*Problem description*. Give back exactly the lines of the data below, starting with the line that has "Hutch with 2 Glass Doors - Mahogany" and going on through the line that has "Hutch with 2 Glass Doors - Matte".

*Exercise inputs*.

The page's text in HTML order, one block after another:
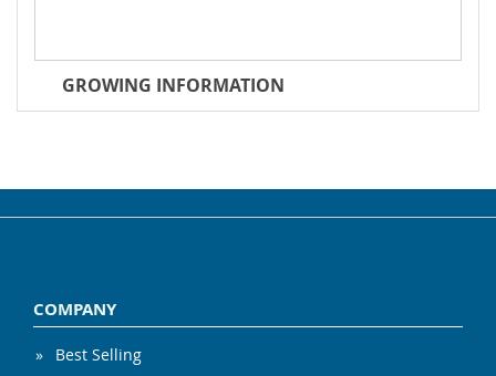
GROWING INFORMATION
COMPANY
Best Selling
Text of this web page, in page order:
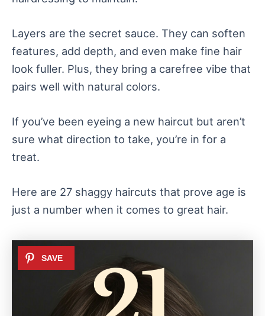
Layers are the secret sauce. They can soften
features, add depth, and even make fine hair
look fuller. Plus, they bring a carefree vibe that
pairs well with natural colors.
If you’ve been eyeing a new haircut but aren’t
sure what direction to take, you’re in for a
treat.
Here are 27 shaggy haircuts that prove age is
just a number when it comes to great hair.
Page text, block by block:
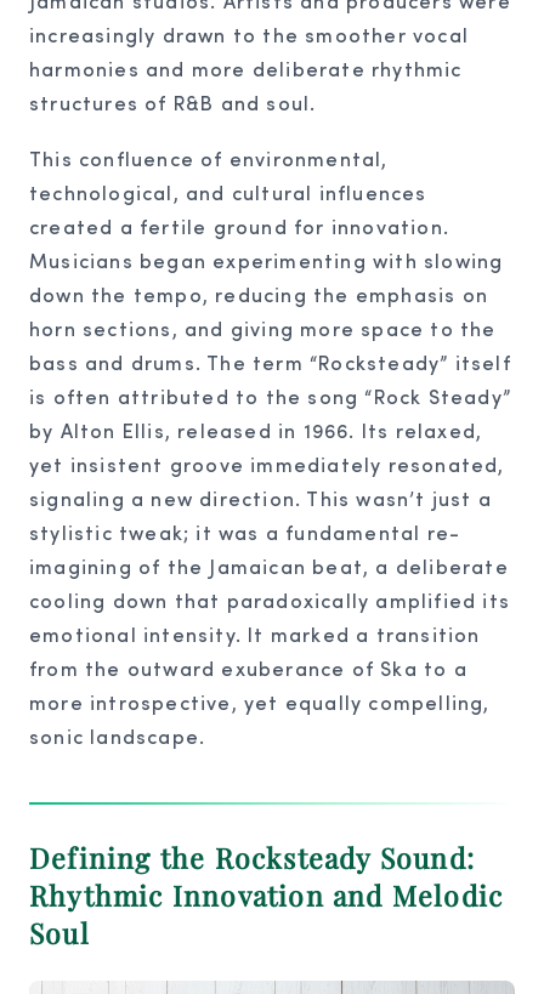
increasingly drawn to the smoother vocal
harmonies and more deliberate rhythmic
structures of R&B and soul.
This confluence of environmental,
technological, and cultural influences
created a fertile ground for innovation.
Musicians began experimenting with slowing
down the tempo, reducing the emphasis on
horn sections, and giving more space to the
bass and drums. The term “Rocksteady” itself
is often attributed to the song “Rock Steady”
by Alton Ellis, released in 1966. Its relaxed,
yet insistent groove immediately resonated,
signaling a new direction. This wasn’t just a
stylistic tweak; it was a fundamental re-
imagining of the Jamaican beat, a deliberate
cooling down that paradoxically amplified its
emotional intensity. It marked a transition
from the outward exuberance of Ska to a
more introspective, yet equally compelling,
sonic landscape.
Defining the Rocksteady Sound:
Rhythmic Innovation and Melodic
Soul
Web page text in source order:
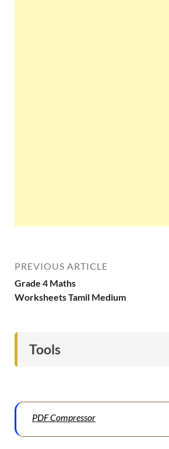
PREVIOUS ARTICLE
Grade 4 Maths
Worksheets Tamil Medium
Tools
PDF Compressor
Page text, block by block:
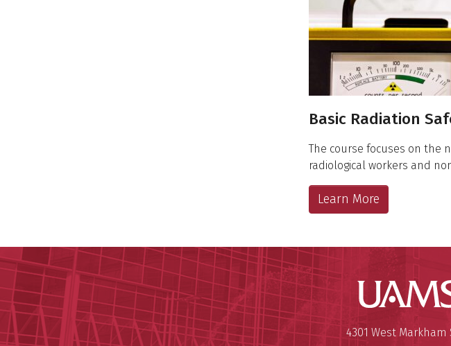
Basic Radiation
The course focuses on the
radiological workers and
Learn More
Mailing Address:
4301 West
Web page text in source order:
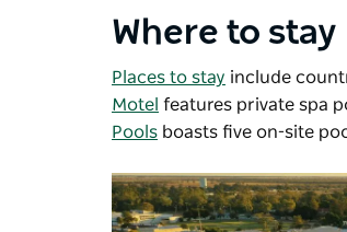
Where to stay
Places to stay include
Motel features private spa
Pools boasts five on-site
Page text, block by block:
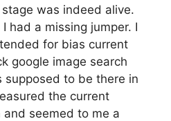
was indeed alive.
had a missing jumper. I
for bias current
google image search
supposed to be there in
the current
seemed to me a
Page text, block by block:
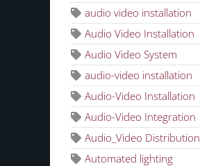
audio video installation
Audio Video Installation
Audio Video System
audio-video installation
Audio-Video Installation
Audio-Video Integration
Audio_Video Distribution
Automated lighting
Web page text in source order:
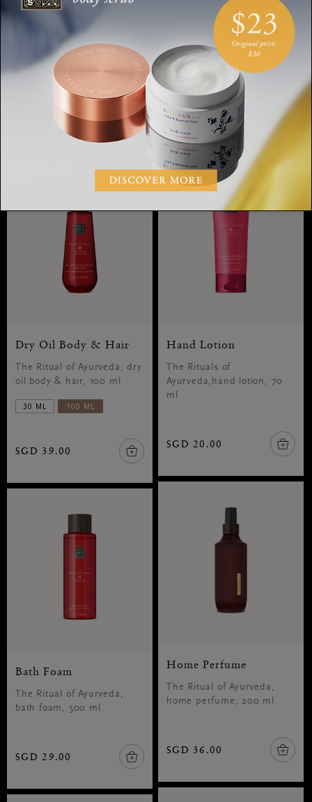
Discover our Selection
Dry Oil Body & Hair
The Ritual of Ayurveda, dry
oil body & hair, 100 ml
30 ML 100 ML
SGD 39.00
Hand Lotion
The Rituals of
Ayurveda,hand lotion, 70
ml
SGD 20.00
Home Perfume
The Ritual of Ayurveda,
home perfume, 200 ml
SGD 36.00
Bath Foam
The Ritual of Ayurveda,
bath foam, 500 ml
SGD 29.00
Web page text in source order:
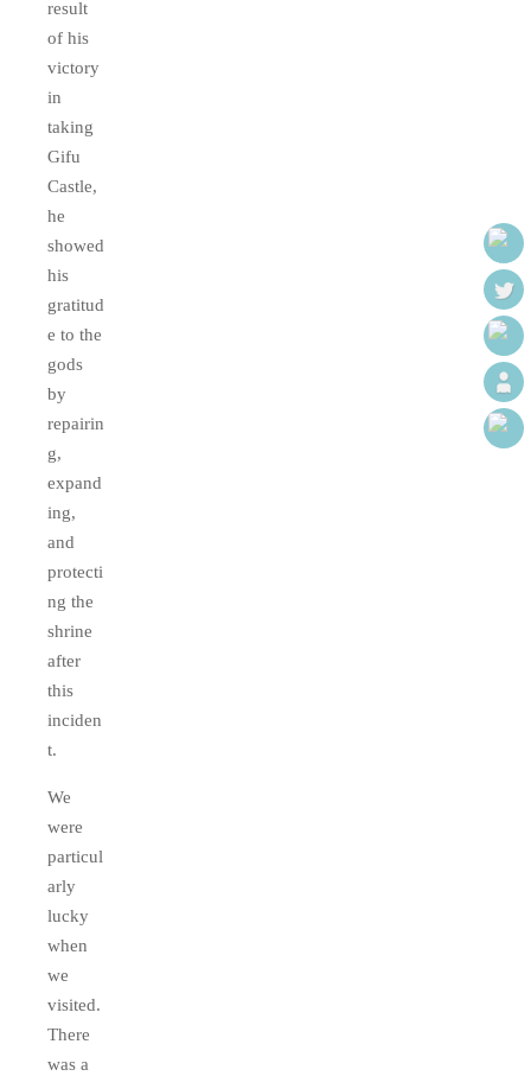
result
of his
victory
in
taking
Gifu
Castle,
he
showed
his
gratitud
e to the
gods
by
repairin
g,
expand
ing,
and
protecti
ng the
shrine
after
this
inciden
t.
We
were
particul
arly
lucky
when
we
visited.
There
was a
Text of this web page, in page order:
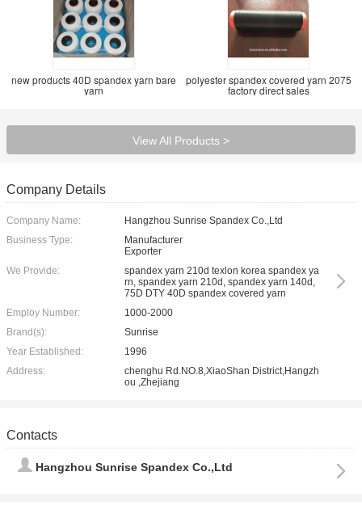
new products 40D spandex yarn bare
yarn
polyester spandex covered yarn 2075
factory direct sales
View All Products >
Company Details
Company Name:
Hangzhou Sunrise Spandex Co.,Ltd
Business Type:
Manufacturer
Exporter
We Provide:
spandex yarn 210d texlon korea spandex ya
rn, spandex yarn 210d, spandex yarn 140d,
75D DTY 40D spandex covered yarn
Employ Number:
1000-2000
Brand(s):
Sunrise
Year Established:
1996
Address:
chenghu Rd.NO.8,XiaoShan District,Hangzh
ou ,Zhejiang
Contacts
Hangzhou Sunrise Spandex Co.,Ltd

...

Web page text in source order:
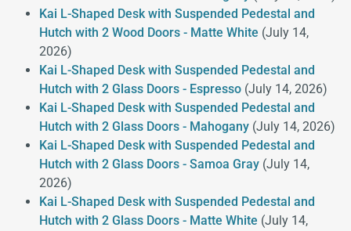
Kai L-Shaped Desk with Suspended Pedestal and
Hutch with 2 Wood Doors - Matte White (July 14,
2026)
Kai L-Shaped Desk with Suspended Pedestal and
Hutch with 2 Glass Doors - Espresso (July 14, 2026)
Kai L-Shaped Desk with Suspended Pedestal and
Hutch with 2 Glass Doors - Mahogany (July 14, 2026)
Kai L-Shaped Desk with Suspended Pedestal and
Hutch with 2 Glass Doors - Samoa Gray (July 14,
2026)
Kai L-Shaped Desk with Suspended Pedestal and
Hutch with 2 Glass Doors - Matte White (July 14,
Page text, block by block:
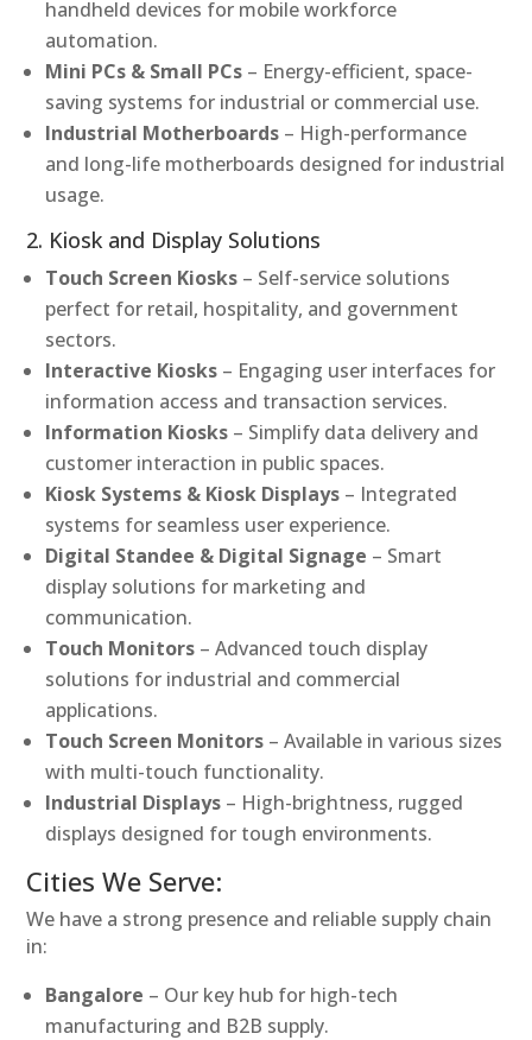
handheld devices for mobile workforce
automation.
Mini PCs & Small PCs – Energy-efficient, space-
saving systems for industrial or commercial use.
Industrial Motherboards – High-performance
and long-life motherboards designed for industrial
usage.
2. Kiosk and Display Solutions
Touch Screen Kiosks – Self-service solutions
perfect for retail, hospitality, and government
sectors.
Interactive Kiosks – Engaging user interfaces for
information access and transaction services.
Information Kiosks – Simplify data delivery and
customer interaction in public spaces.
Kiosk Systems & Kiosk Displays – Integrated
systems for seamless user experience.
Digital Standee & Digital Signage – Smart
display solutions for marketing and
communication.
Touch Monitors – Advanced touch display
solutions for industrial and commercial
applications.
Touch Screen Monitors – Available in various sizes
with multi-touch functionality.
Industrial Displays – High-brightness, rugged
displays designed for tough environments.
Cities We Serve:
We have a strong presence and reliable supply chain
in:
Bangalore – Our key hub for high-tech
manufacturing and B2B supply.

*Finished task*.
Hutch with 2 Glass Doors - Mahogany (July 14, 2026)
Kai L-Shaped Desk with Suspended Pedestal and
Hutch with 2 Glass Doors - Samoa Gray (July 14,
2026)
Kai L-Shaped Desk with Suspended Pedestal and
Hutch with 2 Glass Doors - Matte White (July 14,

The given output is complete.